== Exercise description ==
Find the line in the entries below that contains "Vydavatelem zpravodajského webu". Repeat it exactly, and every line after it through the line that contains "interpretaron su canción".
━━━ Provided data ━━━
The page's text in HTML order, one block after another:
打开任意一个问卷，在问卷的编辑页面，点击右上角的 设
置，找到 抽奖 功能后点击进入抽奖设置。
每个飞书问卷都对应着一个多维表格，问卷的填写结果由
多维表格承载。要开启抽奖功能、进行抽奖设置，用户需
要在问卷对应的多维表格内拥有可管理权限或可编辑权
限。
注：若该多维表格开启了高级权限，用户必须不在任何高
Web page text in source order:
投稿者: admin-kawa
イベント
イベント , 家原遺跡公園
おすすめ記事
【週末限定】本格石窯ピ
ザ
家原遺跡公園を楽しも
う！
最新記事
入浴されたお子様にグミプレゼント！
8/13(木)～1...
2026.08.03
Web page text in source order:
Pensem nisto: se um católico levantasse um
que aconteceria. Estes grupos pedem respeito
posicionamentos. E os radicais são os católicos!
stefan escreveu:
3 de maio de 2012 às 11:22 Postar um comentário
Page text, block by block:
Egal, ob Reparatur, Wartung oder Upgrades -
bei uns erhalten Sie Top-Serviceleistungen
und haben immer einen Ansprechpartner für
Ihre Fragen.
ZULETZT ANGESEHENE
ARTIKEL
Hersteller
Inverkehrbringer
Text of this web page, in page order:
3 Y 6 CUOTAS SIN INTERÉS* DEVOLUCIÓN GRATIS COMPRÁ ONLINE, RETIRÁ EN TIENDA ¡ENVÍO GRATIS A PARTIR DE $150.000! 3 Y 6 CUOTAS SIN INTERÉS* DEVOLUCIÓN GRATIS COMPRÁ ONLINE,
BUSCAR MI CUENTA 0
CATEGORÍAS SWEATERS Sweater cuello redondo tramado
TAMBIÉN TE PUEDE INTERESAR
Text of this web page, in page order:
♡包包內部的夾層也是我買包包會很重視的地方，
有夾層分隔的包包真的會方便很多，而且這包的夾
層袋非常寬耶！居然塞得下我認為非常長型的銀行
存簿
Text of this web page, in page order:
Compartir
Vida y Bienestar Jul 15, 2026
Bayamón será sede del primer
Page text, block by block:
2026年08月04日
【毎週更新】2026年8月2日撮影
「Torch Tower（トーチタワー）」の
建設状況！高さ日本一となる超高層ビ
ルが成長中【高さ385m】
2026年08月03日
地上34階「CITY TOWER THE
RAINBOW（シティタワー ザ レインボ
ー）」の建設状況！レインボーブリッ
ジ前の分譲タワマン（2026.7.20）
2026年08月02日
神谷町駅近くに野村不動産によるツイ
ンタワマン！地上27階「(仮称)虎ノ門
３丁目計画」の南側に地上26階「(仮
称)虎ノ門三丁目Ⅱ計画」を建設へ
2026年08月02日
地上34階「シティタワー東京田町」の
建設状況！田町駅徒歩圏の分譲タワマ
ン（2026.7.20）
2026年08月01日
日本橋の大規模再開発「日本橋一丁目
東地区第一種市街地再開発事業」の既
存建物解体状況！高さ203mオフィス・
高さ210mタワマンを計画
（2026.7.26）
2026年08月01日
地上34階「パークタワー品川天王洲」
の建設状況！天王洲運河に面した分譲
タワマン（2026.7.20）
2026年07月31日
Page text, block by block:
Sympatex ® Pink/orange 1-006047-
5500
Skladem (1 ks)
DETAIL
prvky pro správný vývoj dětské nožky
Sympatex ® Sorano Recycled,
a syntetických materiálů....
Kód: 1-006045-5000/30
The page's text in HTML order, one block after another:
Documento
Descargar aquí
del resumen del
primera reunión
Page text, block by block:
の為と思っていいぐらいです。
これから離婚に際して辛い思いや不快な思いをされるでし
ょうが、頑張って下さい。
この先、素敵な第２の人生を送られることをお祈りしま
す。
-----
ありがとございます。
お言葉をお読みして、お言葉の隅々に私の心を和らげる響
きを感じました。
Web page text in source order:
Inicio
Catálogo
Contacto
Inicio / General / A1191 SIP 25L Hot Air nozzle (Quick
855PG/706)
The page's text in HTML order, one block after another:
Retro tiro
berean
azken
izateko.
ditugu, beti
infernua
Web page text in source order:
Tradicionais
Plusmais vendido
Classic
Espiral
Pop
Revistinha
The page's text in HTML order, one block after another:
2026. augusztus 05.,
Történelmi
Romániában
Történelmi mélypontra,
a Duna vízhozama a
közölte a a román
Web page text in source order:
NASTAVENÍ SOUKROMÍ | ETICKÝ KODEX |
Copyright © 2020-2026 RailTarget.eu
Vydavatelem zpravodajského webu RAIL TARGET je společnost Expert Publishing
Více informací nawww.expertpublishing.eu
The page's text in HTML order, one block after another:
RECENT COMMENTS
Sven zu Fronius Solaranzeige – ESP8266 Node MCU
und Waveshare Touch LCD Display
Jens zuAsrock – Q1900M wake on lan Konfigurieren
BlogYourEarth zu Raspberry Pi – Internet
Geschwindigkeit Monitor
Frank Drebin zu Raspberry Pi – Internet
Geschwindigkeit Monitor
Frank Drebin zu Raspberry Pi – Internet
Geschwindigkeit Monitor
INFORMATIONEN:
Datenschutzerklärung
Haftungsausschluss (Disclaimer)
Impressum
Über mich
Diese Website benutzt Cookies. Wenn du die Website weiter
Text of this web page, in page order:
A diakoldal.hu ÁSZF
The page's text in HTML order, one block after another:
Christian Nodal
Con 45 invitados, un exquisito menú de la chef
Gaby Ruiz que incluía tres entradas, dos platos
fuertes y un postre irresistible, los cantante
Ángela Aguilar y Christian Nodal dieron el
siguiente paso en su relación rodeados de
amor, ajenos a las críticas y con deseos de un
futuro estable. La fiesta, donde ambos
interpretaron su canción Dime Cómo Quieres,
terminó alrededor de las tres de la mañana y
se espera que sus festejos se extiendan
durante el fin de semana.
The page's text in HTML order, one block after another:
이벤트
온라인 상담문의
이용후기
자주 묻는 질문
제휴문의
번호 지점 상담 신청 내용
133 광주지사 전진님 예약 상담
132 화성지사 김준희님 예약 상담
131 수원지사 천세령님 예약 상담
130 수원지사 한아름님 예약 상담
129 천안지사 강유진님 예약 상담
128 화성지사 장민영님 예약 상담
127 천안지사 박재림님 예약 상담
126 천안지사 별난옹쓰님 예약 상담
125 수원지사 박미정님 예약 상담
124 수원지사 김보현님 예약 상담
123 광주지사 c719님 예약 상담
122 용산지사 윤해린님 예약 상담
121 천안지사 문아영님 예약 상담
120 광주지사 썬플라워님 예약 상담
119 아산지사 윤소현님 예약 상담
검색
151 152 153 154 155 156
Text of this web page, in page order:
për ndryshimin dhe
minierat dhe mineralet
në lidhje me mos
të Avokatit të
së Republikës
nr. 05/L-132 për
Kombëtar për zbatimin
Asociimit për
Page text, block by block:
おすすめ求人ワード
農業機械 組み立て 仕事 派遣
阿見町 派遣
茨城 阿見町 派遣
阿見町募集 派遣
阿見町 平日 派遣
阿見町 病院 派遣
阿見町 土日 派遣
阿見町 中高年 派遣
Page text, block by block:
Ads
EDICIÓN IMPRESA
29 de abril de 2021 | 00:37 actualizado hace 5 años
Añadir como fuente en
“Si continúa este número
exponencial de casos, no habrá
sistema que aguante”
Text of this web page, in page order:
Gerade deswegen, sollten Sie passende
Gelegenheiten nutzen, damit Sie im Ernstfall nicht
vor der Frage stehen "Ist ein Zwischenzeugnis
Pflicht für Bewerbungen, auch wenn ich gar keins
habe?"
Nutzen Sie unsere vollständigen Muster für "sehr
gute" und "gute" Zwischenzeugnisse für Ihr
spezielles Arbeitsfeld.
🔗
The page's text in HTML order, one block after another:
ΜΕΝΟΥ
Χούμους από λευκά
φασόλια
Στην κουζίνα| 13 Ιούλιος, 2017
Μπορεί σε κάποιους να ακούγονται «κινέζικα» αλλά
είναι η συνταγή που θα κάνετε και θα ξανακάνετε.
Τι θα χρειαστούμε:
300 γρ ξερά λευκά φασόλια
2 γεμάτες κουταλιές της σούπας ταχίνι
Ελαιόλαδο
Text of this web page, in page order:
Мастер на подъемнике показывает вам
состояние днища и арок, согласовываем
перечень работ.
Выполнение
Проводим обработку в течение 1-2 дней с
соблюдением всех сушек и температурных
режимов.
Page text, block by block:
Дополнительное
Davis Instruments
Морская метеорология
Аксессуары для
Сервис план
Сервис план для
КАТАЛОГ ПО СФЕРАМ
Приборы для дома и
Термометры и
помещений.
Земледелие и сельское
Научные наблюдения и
━━━
== Task output ==
Vydavatelem zpravodajského webu RAIL TARGET je společnost Expert Publishing
Více informací nawww.expertpublishing.eu
The page's text in HTML order, one block after another:
RECENT COMMENTS
Sven zu Fronius Solaranzeige – ESP8266 Node MCU
und Waveshare Touch LCD Display
Jens zuAsrock – Q1900M wake on lan Konfigurieren
BlogYourEarth zu Raspberry Pi – Internet
Geschwindigkeit Monitor
Frank Drebin zu Raspberry Pi – Internet
Geschwindigkeit Monitor
Frank Drebin zu Raspberry Pi – Internet
Geschwindigkeit Monitor
INFORMATIONEN:
Datenschutzerklärung
Haftungsausschluss (Disclaimer)
Impressum
Über mich
Diese Website benutzt Cookies. Wenn du die Website weiter
Text of this web page, in page order:
A diakoldal.hu ÁSZF
The page's text in HTML order, one block after another:
Christian Nodal
Con 45 invitados, un exquisito menú de la chef
Gaby Ruiz que incluía tres entradas, dos platos
fuertes y un postre irresistible, los cantante
Ángela Aguilar y Christian Nodal dieron el
siguiente paso en su relación rodeados de
amor, ajenos a las críticas y con deseos de un
futuro estable. La fiesta, donde ambos
interpretaron su canción Dime Cómo Quieres,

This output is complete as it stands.